How do you build a security-focused culture within IT?

Security should be part of everyone’s job responsibilities within IT. Right when people join, mandatory information security training should make this part of their DNA. We showcase the partnership and joint goals between security and IT operations teams. This brings in joint responsibility whether it’s onboarding, ticket management, vulnerability fixes, incident and change management, internal IT audits etc. as part of shared responsibility and training.
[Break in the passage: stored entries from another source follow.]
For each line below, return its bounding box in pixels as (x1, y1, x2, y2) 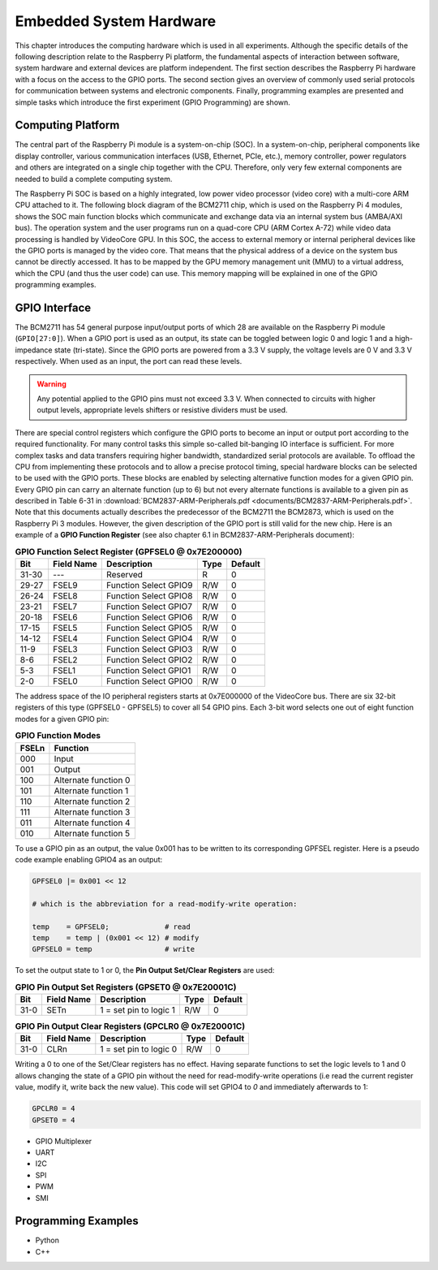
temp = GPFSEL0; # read (32, 922, 191, 931)
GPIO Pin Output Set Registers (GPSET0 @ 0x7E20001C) (15, 981, 237, 992)
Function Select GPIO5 (106, 622, 193, 633)
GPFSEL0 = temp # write (32, 944, 195, 954)
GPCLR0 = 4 (32, 1104, 75, 1113)
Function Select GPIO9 (106, 580, 194, 591)
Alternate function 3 (54, 806, 131, 818)
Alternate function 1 (54, 784, 129, 796)
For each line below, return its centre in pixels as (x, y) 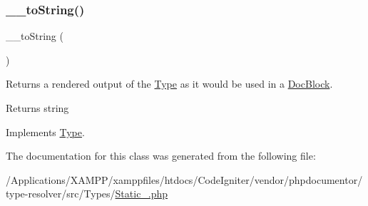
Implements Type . (45, 132)
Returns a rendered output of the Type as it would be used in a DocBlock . (169, 84)
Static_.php (142, 194)
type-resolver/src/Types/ (61, 194)
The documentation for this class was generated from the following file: (161, 156)
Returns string (37, 108)
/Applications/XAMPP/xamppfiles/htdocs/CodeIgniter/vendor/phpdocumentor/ (184, 179)
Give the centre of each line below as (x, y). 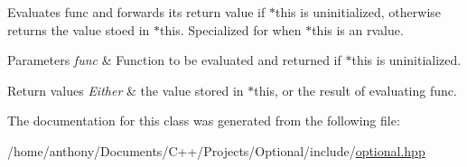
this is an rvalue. (358, 29)
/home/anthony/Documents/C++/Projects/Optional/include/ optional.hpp (216, 150)
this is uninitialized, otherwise (358, 12)
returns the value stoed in (79, 29)
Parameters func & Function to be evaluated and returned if (174, 60)
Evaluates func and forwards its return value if (136, 12)
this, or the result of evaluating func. (355, 90)
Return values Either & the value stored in (126, 90)
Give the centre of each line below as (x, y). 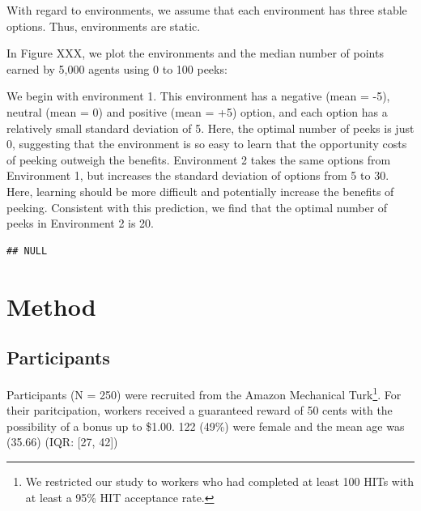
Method (51, 306)
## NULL (27, 251)
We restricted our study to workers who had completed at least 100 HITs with (220, 481)
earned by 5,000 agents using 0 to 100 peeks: (117, 68)
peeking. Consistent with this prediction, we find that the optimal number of (197, 207)
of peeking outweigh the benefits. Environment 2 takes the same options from (199, 159)
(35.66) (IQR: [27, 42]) (62, 442)
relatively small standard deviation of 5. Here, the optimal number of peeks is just (210, 128)
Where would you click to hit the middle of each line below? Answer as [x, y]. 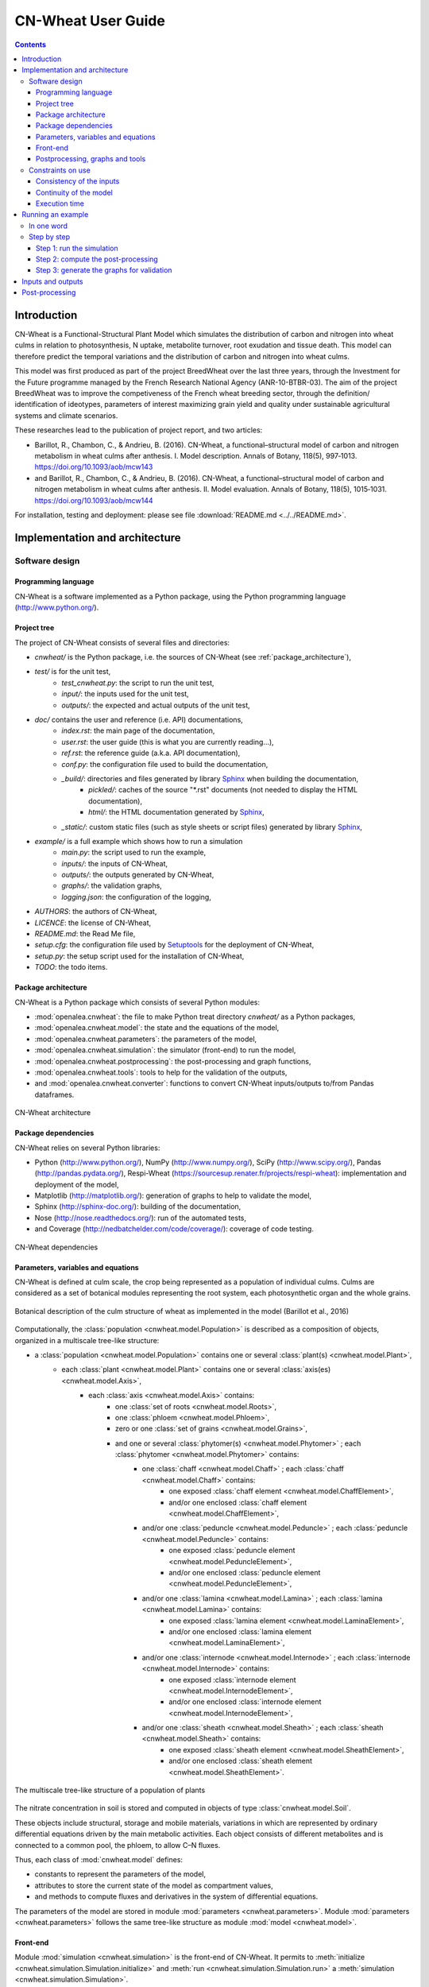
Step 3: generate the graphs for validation [104, 270]
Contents [31, 45]
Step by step [50, 237]
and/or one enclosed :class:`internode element [245, 1702]
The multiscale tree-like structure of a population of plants [110, 1790]
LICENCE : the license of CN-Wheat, [93, 923]
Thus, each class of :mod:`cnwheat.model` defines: [99, 1859]
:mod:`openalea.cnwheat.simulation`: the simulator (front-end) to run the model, [165, 1050]
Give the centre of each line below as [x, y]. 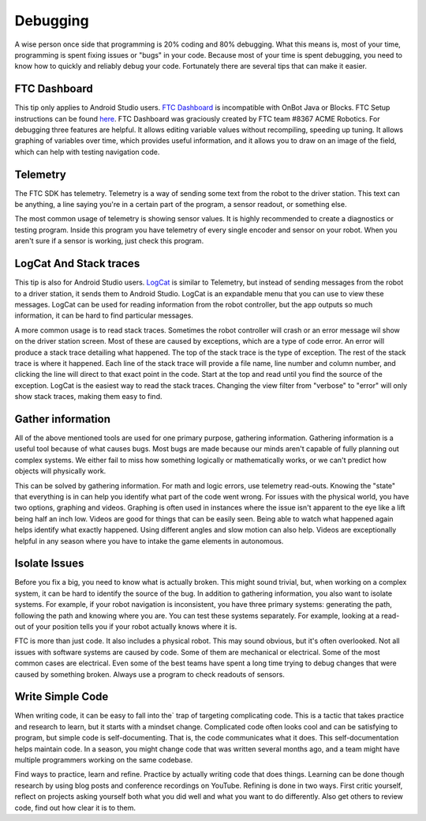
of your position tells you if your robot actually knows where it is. [132, 626]
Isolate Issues [49, 564]
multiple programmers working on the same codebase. [104, 760]
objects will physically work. [60, 471]
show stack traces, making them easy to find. [88, 397]
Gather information [62, 419]
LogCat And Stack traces [77, 264]
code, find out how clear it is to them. [75, 808]
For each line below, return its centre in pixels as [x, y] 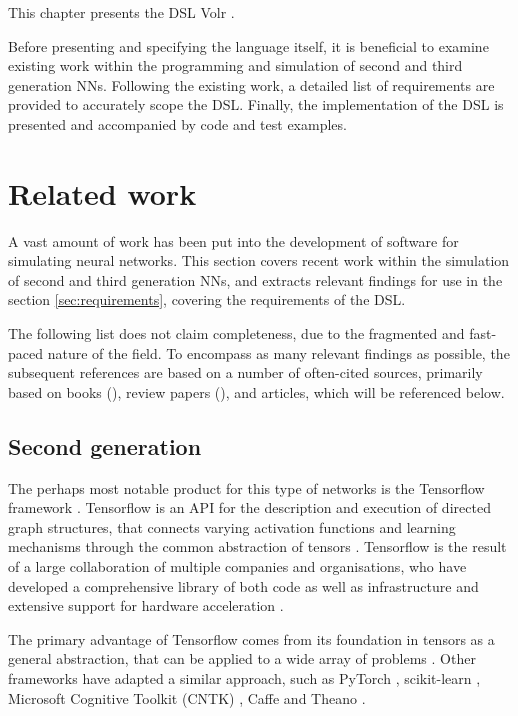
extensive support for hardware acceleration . [146, 605]
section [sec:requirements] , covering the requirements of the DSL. [207, 299]
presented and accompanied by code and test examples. [177, 123]
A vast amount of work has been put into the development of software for [233, 240]
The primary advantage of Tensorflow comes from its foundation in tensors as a [251, 638]
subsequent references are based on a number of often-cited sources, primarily [245, 372]
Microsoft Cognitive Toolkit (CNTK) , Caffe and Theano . [187, 697]
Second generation [105, 445]
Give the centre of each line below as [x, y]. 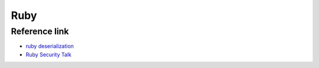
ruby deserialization [50, 46]
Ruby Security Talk [49, 54]
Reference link [40, 31]
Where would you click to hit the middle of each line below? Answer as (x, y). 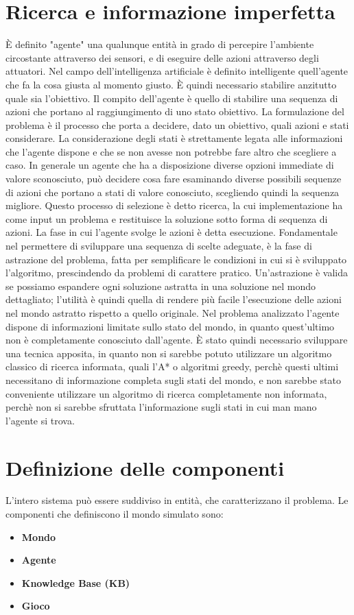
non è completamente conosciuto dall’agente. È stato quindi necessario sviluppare (177, 340)
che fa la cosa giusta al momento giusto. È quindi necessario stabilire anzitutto (171, 84)
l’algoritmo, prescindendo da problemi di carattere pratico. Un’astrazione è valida (177, 273)
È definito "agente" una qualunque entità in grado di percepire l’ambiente (160, 44)
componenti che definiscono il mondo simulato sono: (115, 514)
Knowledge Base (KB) (76, 582)
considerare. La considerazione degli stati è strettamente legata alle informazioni (174, 138)
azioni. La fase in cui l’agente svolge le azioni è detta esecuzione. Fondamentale (172, 232)
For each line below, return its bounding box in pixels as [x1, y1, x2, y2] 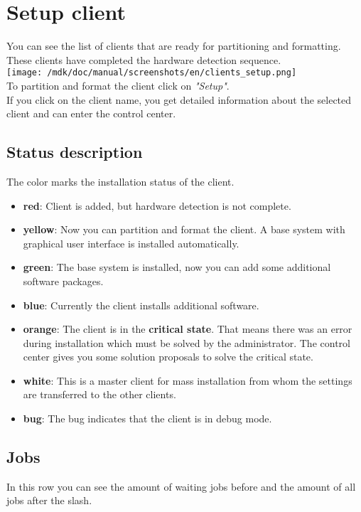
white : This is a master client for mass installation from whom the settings [23, 373, 352, 388]
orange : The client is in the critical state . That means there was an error [23, 321, 352, 336]
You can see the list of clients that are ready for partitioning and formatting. [6, 38, 341, 53]
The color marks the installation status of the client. [6, 174, 235, 188]
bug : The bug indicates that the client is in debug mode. [23, 411, 272, 426]
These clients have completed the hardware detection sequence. [6, 52, 281, 67]
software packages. [23, 273, 104, 288]
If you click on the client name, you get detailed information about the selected [6, 92, 352, 107]
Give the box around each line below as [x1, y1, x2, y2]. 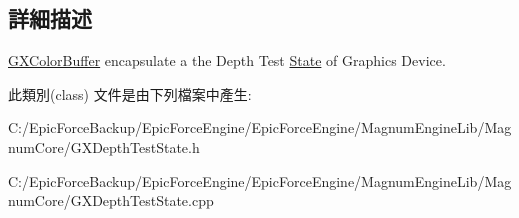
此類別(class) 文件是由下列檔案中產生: [8, 83, 252, 104]
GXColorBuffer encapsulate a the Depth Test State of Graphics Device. [8, 50, 446, 71]
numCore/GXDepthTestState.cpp [8, 190, 214, 211]
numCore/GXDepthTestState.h [8, 136, 200, 157]
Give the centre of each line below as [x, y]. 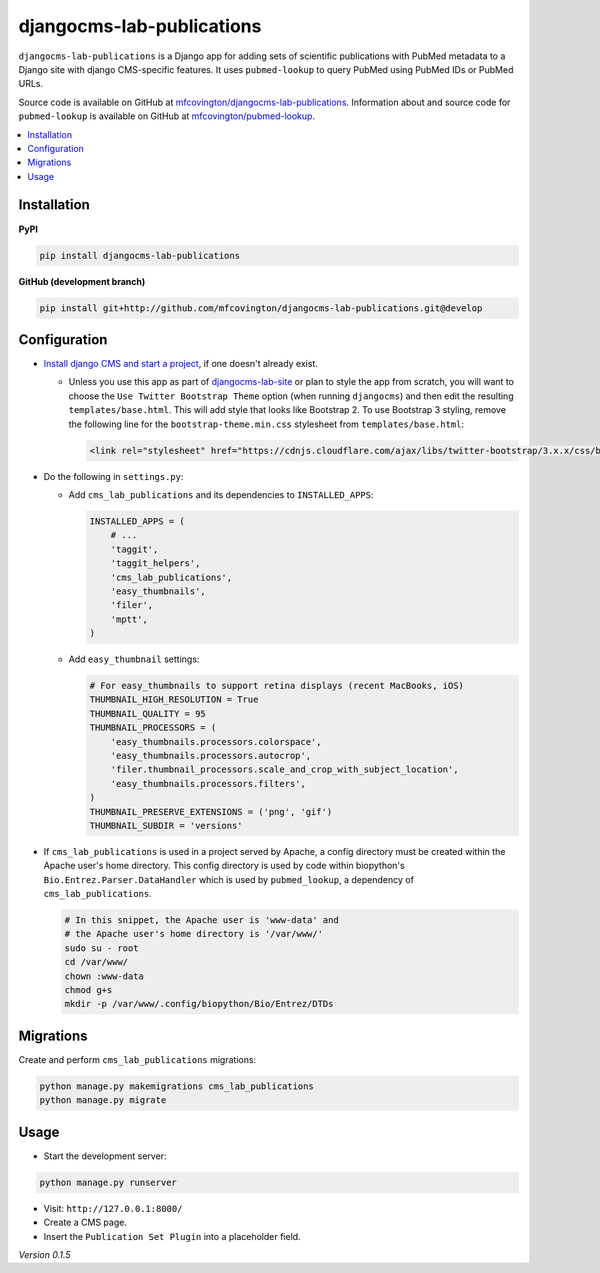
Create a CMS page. [85, 1222]
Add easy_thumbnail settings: [134, 659]
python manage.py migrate [103, 1100]
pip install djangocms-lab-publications [139, 255]
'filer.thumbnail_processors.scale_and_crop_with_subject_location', [284, 769]
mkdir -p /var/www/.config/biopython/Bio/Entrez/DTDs [199, 1004]
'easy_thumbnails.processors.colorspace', [216, 741]
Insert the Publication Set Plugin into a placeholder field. [172, 1236]
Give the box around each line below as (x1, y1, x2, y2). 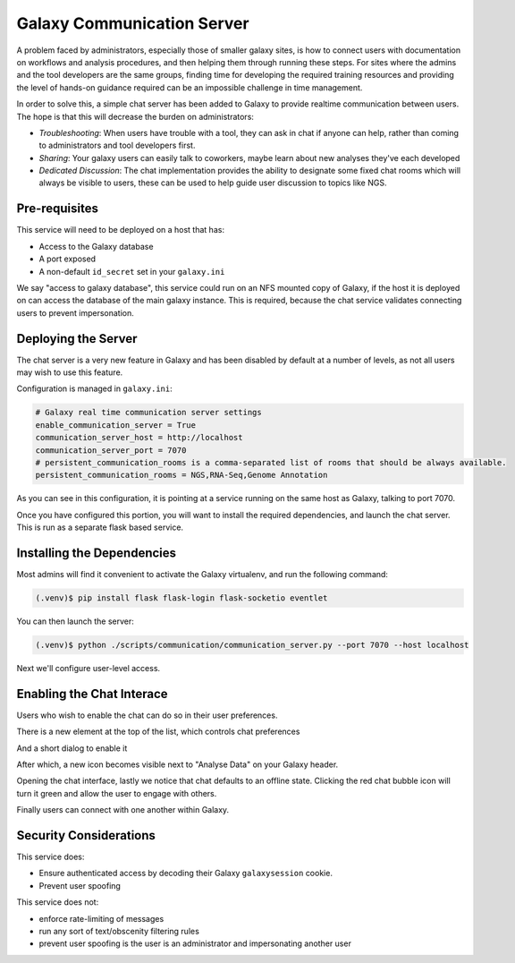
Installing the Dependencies (16, 545, 177, 560)
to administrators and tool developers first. (38, 140, 196, 151)
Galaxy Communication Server (16, 13, 249, 33)
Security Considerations (16, 828, 156, 843)
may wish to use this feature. (16, 367, 123, 378)
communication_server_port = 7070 (35, 445, 187, 456)
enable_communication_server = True (35, 420, 197, 430)
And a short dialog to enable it (16, 743, 128, 754)
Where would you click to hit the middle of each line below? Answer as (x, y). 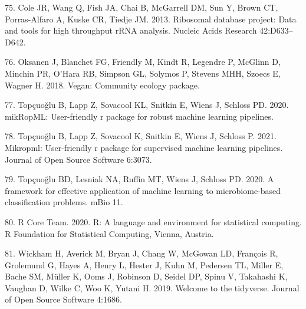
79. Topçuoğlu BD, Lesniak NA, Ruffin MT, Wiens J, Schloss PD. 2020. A (139, 179)
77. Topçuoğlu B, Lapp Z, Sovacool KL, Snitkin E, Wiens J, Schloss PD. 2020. (147, 105)
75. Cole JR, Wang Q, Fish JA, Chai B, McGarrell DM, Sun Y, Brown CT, (142, 7)
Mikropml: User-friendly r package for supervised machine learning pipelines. (144, 147)
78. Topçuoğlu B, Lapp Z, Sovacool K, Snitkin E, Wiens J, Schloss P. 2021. (141, 136)
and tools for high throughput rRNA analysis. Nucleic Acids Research (131, 30)
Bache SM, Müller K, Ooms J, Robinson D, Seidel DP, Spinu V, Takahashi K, (146, 276)
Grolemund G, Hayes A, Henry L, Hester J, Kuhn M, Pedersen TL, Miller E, (144, 264)
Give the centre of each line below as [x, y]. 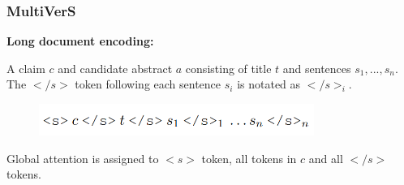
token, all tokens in [249, 158]
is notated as [269, 84]
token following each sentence [148, 84]
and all [326, 158]
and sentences [317, 68]
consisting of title [228, 68]
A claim [26, 68]
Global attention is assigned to [83, 158]
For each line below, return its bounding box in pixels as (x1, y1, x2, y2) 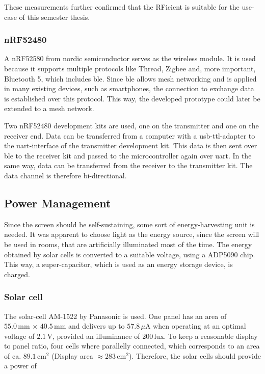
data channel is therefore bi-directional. (4, 170, 127, 180)
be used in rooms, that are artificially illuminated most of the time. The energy (4, 238, 252, 249)
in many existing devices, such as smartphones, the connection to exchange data (4, 83, 254, 94)
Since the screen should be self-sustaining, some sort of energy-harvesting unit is (4, 219, 255, 229)
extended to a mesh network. (4, 103, 94, 114)
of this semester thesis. (19, 11, 90, 22)
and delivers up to (68, 320, 125, 331)
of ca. (4, 350, 21, 361)
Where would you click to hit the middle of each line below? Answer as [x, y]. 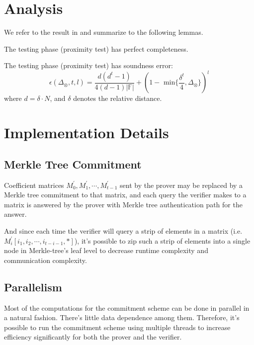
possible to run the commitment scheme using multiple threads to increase [117, 327]
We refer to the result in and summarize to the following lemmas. [104, 32]
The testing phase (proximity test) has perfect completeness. [96, 48]
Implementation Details [86, 132]
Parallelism [33, 287]
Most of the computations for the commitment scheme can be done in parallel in [127, 307]
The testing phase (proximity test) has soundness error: [88, 65]
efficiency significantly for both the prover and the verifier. [93, 337]
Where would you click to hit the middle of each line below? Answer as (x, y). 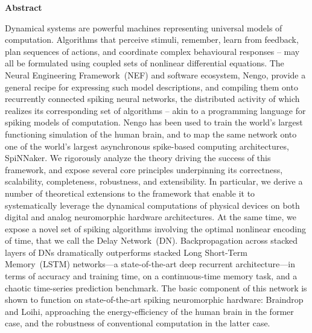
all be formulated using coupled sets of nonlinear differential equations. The (145, 63)
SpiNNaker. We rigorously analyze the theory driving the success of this (138, 158)
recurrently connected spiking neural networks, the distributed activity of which (152, 99)
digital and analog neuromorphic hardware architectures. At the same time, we (151, 217)
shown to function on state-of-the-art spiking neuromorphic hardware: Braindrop (154, 300)
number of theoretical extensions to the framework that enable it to (130, 193)
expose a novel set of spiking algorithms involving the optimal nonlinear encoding (155, 228)
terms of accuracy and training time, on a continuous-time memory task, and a (151, 276)
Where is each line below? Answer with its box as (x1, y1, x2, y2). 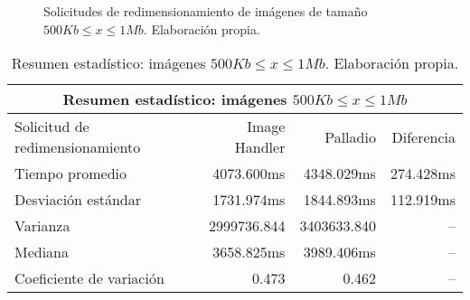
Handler (234, 136, 286, 158)
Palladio (324, 126, 376, 147)
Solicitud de (14, 116, 89, 137)
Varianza (14, 215, 70, 237)
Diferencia (391, 126, 456, 147)
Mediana (14, 241, 70, 263)
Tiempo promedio (14, 163, 127, 184)
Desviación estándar (14, 189, 142, 211)
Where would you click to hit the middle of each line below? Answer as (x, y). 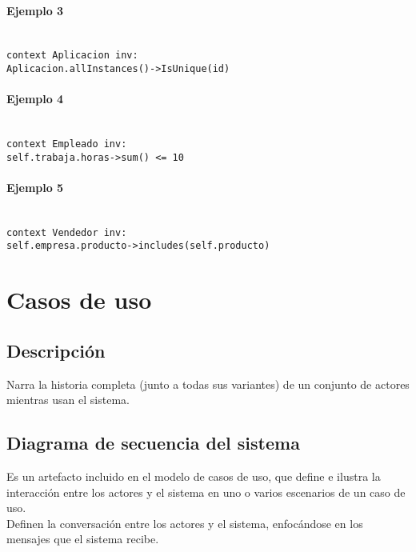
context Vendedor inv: (67, 232)
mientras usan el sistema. (68, 400)
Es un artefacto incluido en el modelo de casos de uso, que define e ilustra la (194, 476)
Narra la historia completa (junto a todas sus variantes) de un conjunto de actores (208, 384)
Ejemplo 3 (35, 10)
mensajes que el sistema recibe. (83, 539)
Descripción (56, 350)
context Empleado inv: (67, 144)
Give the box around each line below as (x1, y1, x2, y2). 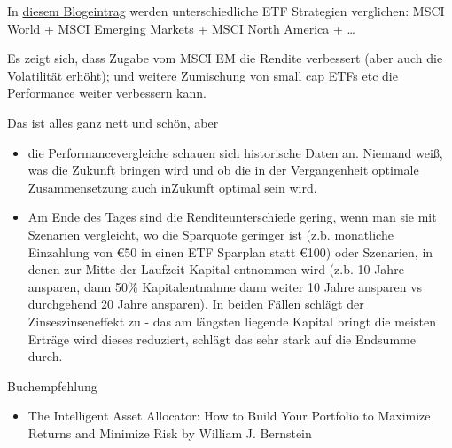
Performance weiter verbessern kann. (7, 83, 207, 102)
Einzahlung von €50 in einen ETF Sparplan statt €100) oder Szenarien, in (27, 242, 433, 261)
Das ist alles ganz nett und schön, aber (7, 113, 219, 131)
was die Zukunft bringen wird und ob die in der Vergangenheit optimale (27, 161, 419, 179)
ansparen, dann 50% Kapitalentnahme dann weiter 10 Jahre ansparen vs (27, 277, 423, 295)
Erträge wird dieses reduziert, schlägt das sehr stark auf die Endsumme (27, 329, 416, 348)
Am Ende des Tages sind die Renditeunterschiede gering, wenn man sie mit (27, 208, 437, 226)
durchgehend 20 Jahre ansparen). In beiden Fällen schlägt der (27, 295, 364, 313)
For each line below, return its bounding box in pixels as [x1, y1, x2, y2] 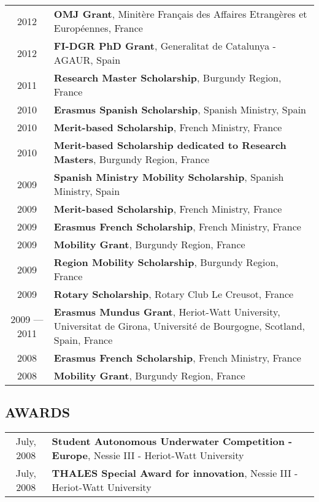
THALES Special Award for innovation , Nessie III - [52, 466, 298, 481]
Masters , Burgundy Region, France [53, 152, 210, 166]
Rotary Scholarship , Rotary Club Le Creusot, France [53, 287, 294, 301]
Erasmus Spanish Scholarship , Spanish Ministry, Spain [53, 102, 306, 116]
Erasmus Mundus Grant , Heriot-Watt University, [53, 305, 280, 319]
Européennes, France [53, 21, 143, 35]
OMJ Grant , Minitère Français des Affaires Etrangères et [53, 7, 307, 21]
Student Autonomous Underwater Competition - [52, 434, 293, 449]
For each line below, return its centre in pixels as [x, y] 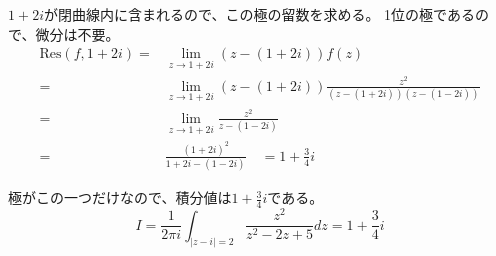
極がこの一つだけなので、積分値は [120, 197]
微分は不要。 [77, 33]
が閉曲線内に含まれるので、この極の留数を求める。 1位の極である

I think everybody within IT should feel that they are contributing to security overall to build a security focused culture within IT.

It's a culture shift you have to create by educating people on what it is that you're actually doing. I've found that when we set up something new, a lot of people ask us questions about what we're doing. The first thing they want to know is basically if the company is watching what they post on social media or what they buy on Amazon. They don’t understand that's the least of my worries. My worries are, “Did you accidentally send out something with a bunch of PII to someone you shouldn't have sent it to?” Those are the real concerns, things that create liability for the company, because our entire job is to enable the company to securely be productive. So I think that's the first thing is to get everyone on board and explain what we're looking to do and what we're trying to protect against. This isn't about a big brother situation. I always tell people, "What you do on your computer is a productivity situation between you and your manager. What we do to secure the endpoint, is to protect the company." I like to impress that upon people.